The viewpoint of the journalist was unsympathetic and biased against the weavers. The journalist largely favoured the weaving contractors. He failed to recognise the sufferings face by the weavers. He seemed to have observed the event with a limited perspective.
Question 15:
Compare the position on the question of women’s rights voiced by three writers (Carl Welcker, Louise Otto-Paters and an anonymous reader) cited above. What do they reveal about liberal ideology?
Answer:
Carl Welcker: He was a liberal politician and an elected member of the Frankfurt Parliament. He stated that women are weak and dependent who always require the protection of men. Her responsibilities are mainly nurturing children and taking care of the household. Equality between the sexes would endanger harmony and destroy families.

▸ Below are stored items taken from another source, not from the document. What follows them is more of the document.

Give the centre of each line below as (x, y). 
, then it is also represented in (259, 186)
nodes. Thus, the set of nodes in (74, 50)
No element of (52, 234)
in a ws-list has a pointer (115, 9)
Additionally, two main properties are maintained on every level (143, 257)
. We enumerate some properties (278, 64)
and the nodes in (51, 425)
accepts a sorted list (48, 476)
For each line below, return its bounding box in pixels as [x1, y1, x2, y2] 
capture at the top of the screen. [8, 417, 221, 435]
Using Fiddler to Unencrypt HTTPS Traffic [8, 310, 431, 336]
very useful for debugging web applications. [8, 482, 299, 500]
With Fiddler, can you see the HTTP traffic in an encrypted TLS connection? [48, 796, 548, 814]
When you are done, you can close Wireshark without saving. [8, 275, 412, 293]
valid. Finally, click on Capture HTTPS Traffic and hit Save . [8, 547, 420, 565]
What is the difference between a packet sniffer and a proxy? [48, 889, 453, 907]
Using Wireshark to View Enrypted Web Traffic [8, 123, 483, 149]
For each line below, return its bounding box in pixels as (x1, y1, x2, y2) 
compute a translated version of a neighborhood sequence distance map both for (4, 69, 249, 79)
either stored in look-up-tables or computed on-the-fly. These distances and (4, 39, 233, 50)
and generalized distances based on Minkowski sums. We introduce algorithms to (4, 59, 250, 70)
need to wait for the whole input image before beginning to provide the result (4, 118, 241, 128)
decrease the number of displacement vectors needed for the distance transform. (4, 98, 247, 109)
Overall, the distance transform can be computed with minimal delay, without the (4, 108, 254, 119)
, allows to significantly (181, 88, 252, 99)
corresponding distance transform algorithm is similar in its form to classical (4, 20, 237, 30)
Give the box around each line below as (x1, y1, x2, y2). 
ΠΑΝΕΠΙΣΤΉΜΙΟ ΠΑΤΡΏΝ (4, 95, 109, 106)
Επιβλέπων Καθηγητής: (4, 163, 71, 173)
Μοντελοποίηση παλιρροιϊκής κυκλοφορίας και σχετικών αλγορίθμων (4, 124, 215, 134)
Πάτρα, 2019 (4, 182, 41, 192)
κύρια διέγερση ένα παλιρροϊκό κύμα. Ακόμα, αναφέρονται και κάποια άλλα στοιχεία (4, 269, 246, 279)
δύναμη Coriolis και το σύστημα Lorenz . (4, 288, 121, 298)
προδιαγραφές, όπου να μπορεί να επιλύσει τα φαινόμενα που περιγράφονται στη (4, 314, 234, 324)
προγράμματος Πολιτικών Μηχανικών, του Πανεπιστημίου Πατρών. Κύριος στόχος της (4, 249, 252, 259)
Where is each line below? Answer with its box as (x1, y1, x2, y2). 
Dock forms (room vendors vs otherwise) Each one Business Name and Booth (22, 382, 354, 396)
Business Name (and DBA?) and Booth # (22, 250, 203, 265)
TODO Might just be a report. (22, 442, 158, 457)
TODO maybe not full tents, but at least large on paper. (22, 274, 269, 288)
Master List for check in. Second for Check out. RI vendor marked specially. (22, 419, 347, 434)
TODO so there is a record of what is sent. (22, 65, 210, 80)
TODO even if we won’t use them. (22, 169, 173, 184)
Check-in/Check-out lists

Louise Otto-Paters: She was the founder of a feminist political association who also started a women’s journal. According to Otto-Paters, men should strive to gain freedom and liberty for all. Their untiring efforts aim only at the welfare of men. She advocated for equal rights to be given to the women.
An anonymous writer: According to his or her view, women should not be discriminated on the basis of their gender. They must be given the right to vote.
Louise Otto-Paters and the anonymous writer argued for women’s rights to liberty and political equality, but Carl Welcker was not in favour of granting these rights to women.